Jika ditemukan perdarahan terbuka segera tutup dengan bebat tekan. Cegah
bertambahnya jumlah darah yang keluar. Waspada terhadap terjadinya shock.
Penanganan luka secara baik dilakukan setelah korban stabil.
Jika ditemukan henti jantung, penderita mungkin masih akan berusaha menarik napas
satu atau dua kali, setelah itu akan berhenti napas. Penderita akan ditemukan dalam
keadaan tidak sadar. Pada perabaan nadi tidak ditemukan arteri yang tidak berdenyut,
maka harus dilakukan masase jantung luar yang merupakan bagian resusitasi jantung
paru (RJP, CPR).
Kesimpulan Circulation dengan kontrol perdarahan;
1.Penilaian
- Mengetahui sumber perdarahan eksternal yang fatal
- Mengetahui sumber perdarahan internal
- Periksa nadi : kecepatan, kualitas, keteraturan, pulsus paradoksus. Tidak
diketemukannya pulsasi dari arteri besar merupakan pertanda diperlukannya
resusitasi masif segera.
- Periksa warna kulit, kenali tanda-tanda sianosis.
- Periksa tekanan darah
- D : Dissability. Penilaian neurologis cepat (apakah pasien sadar, member respon suara
terhadap rangsang nyeri, atau pasien tidak sadar). Tidak ada waktu untuk melakukan
pemeriksaan Glasgow Coma Scale, maka sistem AVPU pada keadaan ini lebih jelas dan
cepat:
- Awake (A)
- Verbal response (V)
- Painful response (P)
- Unresponsive (U)
- Exposure. Tanggalkan pakaian pasien dan cari apakah ada luka/trauma lain secara
generalis. Tetapi jaga agar pasien tidak hipotermia.
4. Resusitasi
Prinsip : resusitasi yang agresif & pengelolaan cepat dari keadaan yang mengancam
hidup. “Mutlak” bila ingin penderita tetap hidup.
A. Airway
Harus dijaga dengan baik, dapat menggunakan Jaw thrust / Chin lift bila lidah jatuh
kebelakang. Perasat helmnich bila tersedak, dan finger sweep bila ada cairan.
Pasien sadar à dipakai naso-pharyngeal airway
Pasien tidak sadar/tidak ada gag refleks à dipakai oro-pharyngeal airway
Jika ragu à airway definitif
B. Breathing/ventilasi/oksigenasi
Kontrol jalan nafas pada penderita yang airway tergganggu karena faktor mekanik, ada
gangguan ventilasi/ kesadaran, dicapai dengan intubasi endo-trakeal baik oral maupun
nasal.
Surgical airway (crico-thyroidotomy) dapat dilakukan bila intubasi endo-trakeal tidak
memungkinkan karena kontra-indikasi/masalah teknis
C. Circulation (dengan kontrol pendarahan)
Pada saat datang penderita diinfus cepat dgn 2-3 liter cairan kristaloid (RL)
Kateter yang dipakai harus ukuran yang besar
Besar arus (tetesan infus) à tergantung dari besar kateter IV
Bila tidak ada respon à diberikan darah se-golongan
5. Tambahan Primary Survey
Monitoring EKG, laju nafas, nadi, tekanan darah, ABG (Arterial Blood Gases), suhu,
ekskresi urin.

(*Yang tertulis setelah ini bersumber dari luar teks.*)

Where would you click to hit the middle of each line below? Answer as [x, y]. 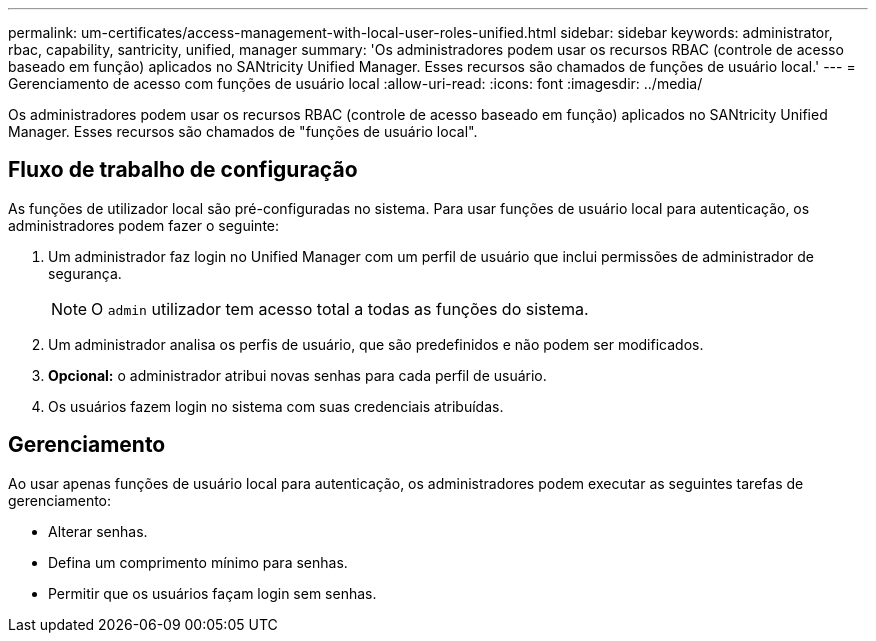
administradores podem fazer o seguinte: [144, 225]
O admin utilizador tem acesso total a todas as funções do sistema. [340, 308]
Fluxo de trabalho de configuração [183, 170]
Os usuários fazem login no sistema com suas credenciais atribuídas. [276, 406]
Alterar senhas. [98, 531]
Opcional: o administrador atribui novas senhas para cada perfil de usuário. [297, 375]
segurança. [85, 273]
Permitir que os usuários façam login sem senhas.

Pasang kateter urin dan lambung.
Rontgen : pemakaian foto rontgenharus selektif, tapi jangan mengganggu proses
resusitasi.
6. Secondary Survey (anamnesa & pemeriksaan head to toe)

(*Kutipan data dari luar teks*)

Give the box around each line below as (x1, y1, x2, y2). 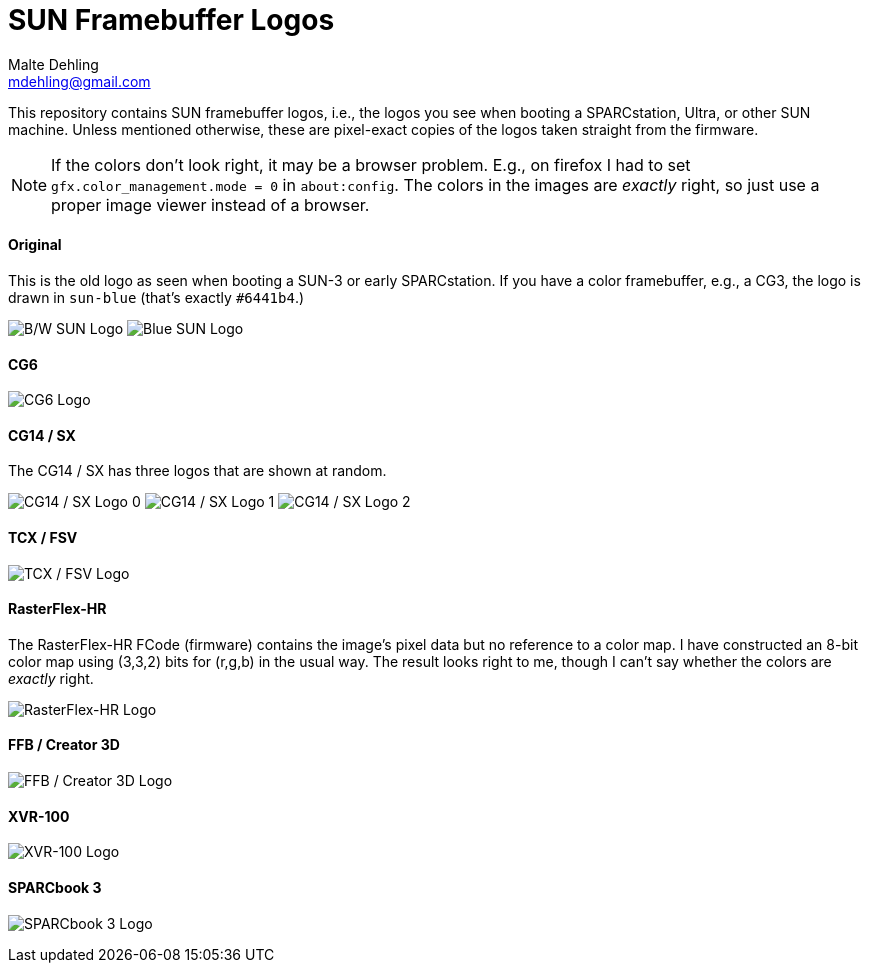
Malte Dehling (8, 55, 99, 73)
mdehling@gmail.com (8, 72, 151, 90)
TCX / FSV (8, 529, 78, 547)
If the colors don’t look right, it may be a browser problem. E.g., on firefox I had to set (51, 154, 691, 175)
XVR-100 (8, 807, 70, 825)
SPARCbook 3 (8, 878, 102, 896)
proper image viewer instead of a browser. (51, 194, 370, 215)
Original (8, 236, 62, 254)

Secondary survey baru dilakukan setelah primary survey selesai, resusitasi dilakukan dan
ABC-nya penderita dipastikan membaik.
A. Anamnesis
A : Alergi
M : Medikasi (obat yg diminum saat ini)
P : Past illnes ( penyakit penyerta)/ pregnancy
L : Last meal
E : Event/ environment (lingkungan) yg berhubungan dgn kejadian perlukaan
B. Pemeriksaan fisik
- Kepala - Abdomen
- Maxilo-facial - Perineum/vagina/rektum
- Leher - Muskulo-skeletal
- Thorax - Pemeriksaan neurologis lengkap
7. Tambahan Secondary Survey
Pemeriksaan lanjutan hanya dilakukan setelah ventilasi dan hemodinamika penderita
dlm keadaan stabil.
1. CT Scan (head, thorax, abdomen)
2. Pemeriksaan rontgen dengan kontras
3. Foto ekstremitas & vertebrae
4. Endoskopi dan USG (transesofageal, bronkoskopi, esofagoscopi, urografi)

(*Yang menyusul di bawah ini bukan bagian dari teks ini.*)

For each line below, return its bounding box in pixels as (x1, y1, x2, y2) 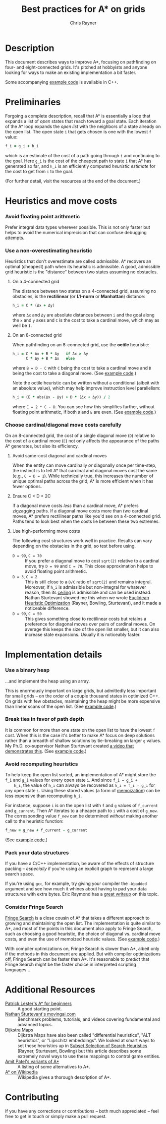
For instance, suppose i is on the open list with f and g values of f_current (5, 803, 158, 809)
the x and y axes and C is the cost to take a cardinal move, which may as (12, 317, 160, 323)
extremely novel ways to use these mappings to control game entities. (17, 1053, 161, 1059)
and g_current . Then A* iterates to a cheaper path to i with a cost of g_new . (5, 808, 158, 814)
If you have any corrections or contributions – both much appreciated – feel (5, 1108, 159, 1114)
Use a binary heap (5, 667, 50, 674)
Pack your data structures (5, 849, 69, 856)
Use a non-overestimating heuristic (5, 247, 93, 254)

8. Pemantauan & re-evaluasi berlanjut
Untuk memantau penurunan keadaan dengan evaluasi ulang terus-menerus, sehingga
gejala yang baru timbul segera dapat dikenali dan dapat ditangani secepatnya. Bila perlu
lakukan primary survey (ABCDE) dan Resusitasi ulang (ABC).
9. Penanganan definitif
Dimulai setelah primary survey dan sekunder selesai. Misalnya menangani keluhan-
keluhan pasien lain (selain yang trauma berat). Atau tindakan operatif, serta konsultasi
ke dokter spesialis, termasuk dalam tahap ini.
10. Rekam Medis & Rujukan
Catat data pasien di rekam medik. Bila fasilitas RS kurang memadai untuk menangani
pasien trauma, dapat dirujuk ke RS yang lebih lengkap fasilitasnya.